The RHS of $(1)$ contains all three of the signs of interest. Replacing any two with negative signs gives the equivalents:

$$T = a(n(az-b)-z)+b = (az-b)(an-1)\\ T = a(n(az-b)+z)-b = (az-b)(an+1)\\ T = a(n(az+b)-z)-b = (az+b)(an-1)$$

Taking all three or any one sign as negative leads to a mismatch, requiring $S$ to be both $az+b$ and $az-b$.

Answer 1

$\!\bmod az-b\!:\ \color{#c00}{b\equiv az}\,$ so $\,ak-\color{#c00}b\equiv ak-\color{#c00}{az}\equiv a(k-z),\,$ so $\,ak-b\equiv 0\iff \color{#90f}a(\color{#0a0}{k-z})\equiv 0.\,$ This is not generally equivalent to $\,\color{#0a0}{k\equiv z}\,$ except when $\,\color{#90f}a\,$ is cancellable (= invertible), i.e. when $\,1 = (a,\,az-b) = (a,b).\,$ Then $\, b/a\equiv ba^{-1}$ is the unique root of $\,ax\equiv b,\,$ so since $\,k\,$ and $z$ are roots we deduce $\,k\equiv z\,$ by uniqueness.
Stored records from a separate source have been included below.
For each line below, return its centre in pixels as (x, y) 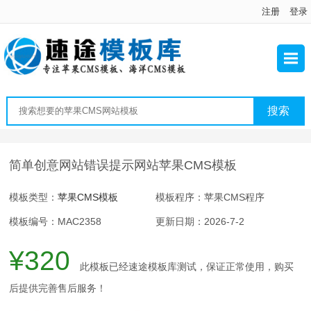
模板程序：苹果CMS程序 (210, 197)
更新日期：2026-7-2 (200, 221)
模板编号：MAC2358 (56, 221)
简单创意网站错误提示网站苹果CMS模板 (123, 165)
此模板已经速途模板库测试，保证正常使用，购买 (187, 266)
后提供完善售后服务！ (58, 288)
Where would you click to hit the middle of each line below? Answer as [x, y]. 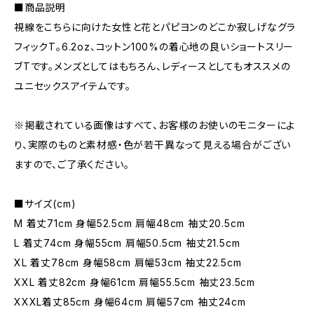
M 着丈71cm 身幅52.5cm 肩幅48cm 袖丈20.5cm [130, 223]
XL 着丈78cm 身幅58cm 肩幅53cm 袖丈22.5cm [128, 262]
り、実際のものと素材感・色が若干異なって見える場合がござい [153, 145]
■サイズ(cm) [45, 204]
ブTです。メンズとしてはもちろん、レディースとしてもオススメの [152, 66]
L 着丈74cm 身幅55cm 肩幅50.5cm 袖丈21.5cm [127, 243]
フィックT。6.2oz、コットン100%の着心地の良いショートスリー [154, 47]
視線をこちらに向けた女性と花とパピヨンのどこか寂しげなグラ [155, 27]
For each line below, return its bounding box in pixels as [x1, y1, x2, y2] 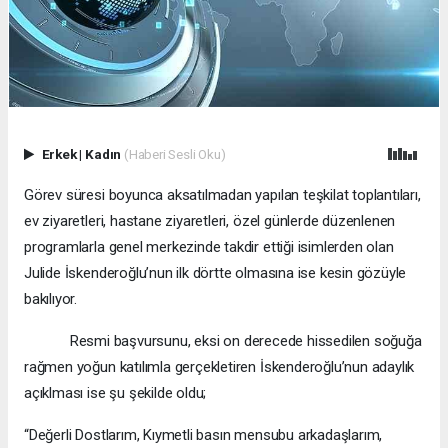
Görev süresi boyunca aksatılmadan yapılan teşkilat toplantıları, [24, 185, 421, 204]
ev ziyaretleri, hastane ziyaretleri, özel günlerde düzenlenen [24, 211, 396, 230]
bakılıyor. [24, 289, 78, 308]
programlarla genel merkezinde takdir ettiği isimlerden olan [24, 237, 394, 256]
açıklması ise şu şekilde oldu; [24, 383, 207, 402]
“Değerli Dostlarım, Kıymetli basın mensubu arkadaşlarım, [24, 425, 383, 444]
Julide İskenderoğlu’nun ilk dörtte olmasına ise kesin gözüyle [24, 263, 407, 282]
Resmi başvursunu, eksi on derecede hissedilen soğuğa [24, 331, 422, 350]
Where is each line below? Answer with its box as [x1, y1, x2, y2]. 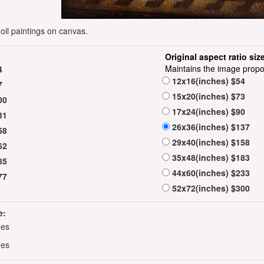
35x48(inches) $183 [170, 151, 250, 164]
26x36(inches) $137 [170, 121, 250, 133]
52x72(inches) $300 [170, 182, 250, 194]
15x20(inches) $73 [170, 90, 245, 103]
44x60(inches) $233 [170, 167, 250, 179]
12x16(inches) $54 [170, 75, 245, 87]
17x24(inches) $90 [170, 105, 245, 118]
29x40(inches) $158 [170, 136, 250, 148]
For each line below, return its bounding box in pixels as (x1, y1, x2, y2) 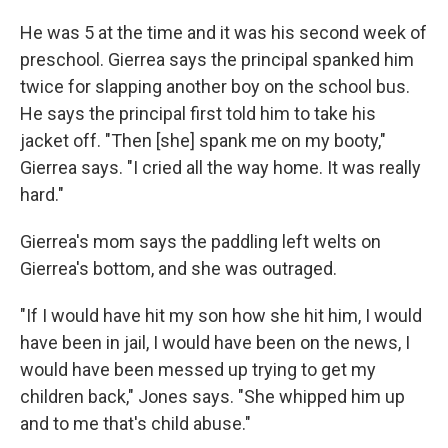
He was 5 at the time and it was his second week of (20, 22, 427, 43)
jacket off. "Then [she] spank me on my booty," (20, 130, 386, 151)
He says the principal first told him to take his (20, 103, 376, 124)
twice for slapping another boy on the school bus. (20, 76, 410, 97)
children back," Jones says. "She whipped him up (20, 386, 405, 407)
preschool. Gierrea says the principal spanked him (20, 49, 414, 70)
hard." (20, 184, 64, 205)
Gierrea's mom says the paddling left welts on (20, 231, 381, 252)

There is no standard name for such simple inferences from basic congruence laws, but it can be interpreted as uniqueness of (multivalued) modular fractions, as explained briefly here (it shows that the reduced fraction is unique w.r.t. a reduced modulus, i.e. when we reduce the fraction by cancelling its gcd, we must also cancel the gcd from the modulus too, i.e. cancel it everywhere). But this is not a standard topic, since almost all ENT authors omit treatment of modular fractions at such introductory levels.